- Ward in 1988
- Born: 20 April 1960 Suffolk, England
- Died: 6 September 1988 (aged 28) Masai Mara, Kenya
- Known for: Victim of unsolved murder
- Parent: John Ward

= Killing of Julie Ward =

1988 death in Masai Mara, Kenya

Julie Ward was a British woman who was killed while on safari in the Masai Mara game reserve in Kenya in September 1988. The subsequent investigation into her death was notable for the campaign by her father, John Ward – first to persuade the Kenyan authorities to recognise that his daughter was murdered, and second, to try to identify the killer or killers. Three people were charged with her murder, although none has been convicted.

== Death ==
Julie Ward was a publishing assistant and amateur wildlife photographer from Bury St Edmunds in England. At the beginning of September 1988, she had been in Africa for seven months photographing wildlife and was due to return to England in about a week. She was travelling to the Masai Mara game reserve with an Australian friend, Dr. Glen Burns. On 5 September 1988 the vehicle they were driving broke down; Dr. Burns returned to Nairobi while Ward spent the night alone at the Mara Serena lodge. On 6 September, the vehicle was repaired and Ward left to drive to the nearby Sand River camp to recover some camping equipment. This was the last time she was seen alive.

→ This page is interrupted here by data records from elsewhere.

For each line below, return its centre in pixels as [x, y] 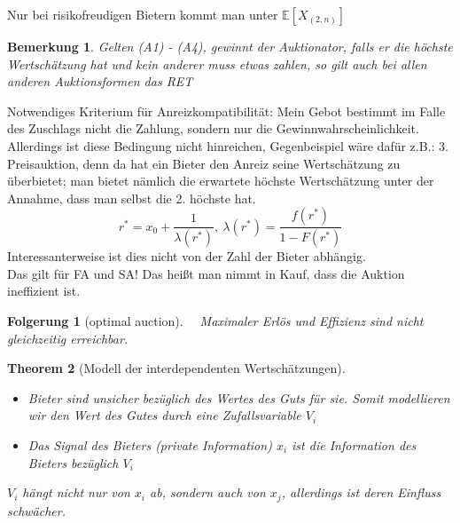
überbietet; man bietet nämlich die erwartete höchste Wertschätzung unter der [221, 181]
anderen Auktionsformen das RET [100, 81]
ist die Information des [354, 444]
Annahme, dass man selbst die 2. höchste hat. [132, 198]
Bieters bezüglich [73, 462]
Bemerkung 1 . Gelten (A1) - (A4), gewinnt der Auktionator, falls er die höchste [230, 46]
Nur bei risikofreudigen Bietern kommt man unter [143, 14]
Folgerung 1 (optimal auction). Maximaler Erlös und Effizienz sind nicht [215, 321]
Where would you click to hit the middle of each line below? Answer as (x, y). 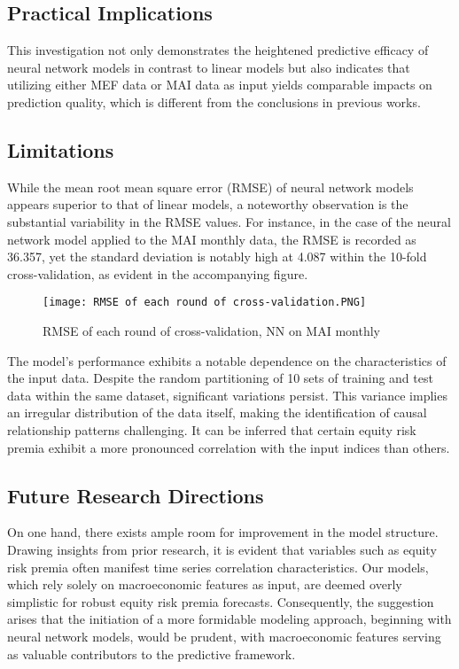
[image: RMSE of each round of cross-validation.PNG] (205, 303)
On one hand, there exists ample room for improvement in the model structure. (223, 532)
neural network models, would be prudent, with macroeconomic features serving (224, 636)
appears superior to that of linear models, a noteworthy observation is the (208, 204)
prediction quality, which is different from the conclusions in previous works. (214, 101)
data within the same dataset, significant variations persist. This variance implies (227, 395)
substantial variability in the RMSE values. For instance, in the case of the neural (229, 221)
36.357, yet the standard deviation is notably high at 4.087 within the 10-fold (217, 257)

Ward was reported missing, and her father, John Ward, flew to Kenya to find his daughter. He hired a plane to search the areas of the game reserve where his daughter was known to have camped alone. A pilot sighted the vehicle in a gully next to a river and Mr. Ward went to investigate in person. Julie Ward's burned and dismembered body was found by John Ward in the ashes of a fire on 13 September.

== Investigation ==
The original theory put forth by the Kenyan officials was that Ward had been eaten by lions and struck by lightning; however, they later accepted that she was murdered after her father's efforts uncovered further evidence. The Kenyan coroner's report had been altered to disguise the fact that her bones had been cut by a sharp blade rather than gnawed by animals. A British pathologist found that Ward had been dismembered with a machete then doused in petrol and set alight.

John Ward, a retired hotelier, spent nearly £2 million on the investigation and made more than 100 visits to Kenya. He has accused the Kenyan government and former President Daniel arap Moi of trying to cover up his daughter's murder to prevent damage to the tourist industry. A former MI6 agent has admitted having a role in the case but denied participating in a cover-up.

== Subsequent events ==

In 1992, after the first of two trials, two junior park rangers were acquitted of her murder owing to a lack of evidence. The presiding judge in the trial recommended the investigation of the head park ranger. In 1997, the case was reexamined by a fresh team of Kenyan police. In July 1998, Simon Ole Makallah, the chief park warden at the time of the murder, was arrested following a two-year investigation. On 16 September 1999, Makallah was found not guilty at the second trial owing to lack of evidence. In 2004, a British inquest, held at Ipswich, recorded a verdict of unlawful killing.

In October 2009, the case was reopened after a secret visit to Kenya by John Yates, the head of the Metropolitan Police's anti-terrorism squad. In December 2009, Valentine Ohuru Kodipo, a key witness of the murder, died. Kodipo died in Denmark where he had lived in exile for more than 20 years. Ward's murder was so sensitive that Kodipo had fled Kenya following his testimony.

John Ward believed that Jonathan Moi, a son of Kenyan President Daniel arap Moi, was responsible for the rape and murder of his daughter. In 2018, Ward campaigned in the media for the authorities in Kenya to obtain a DNA sample from the person he suspected of the crime. In June 2023, Ward died aged 89.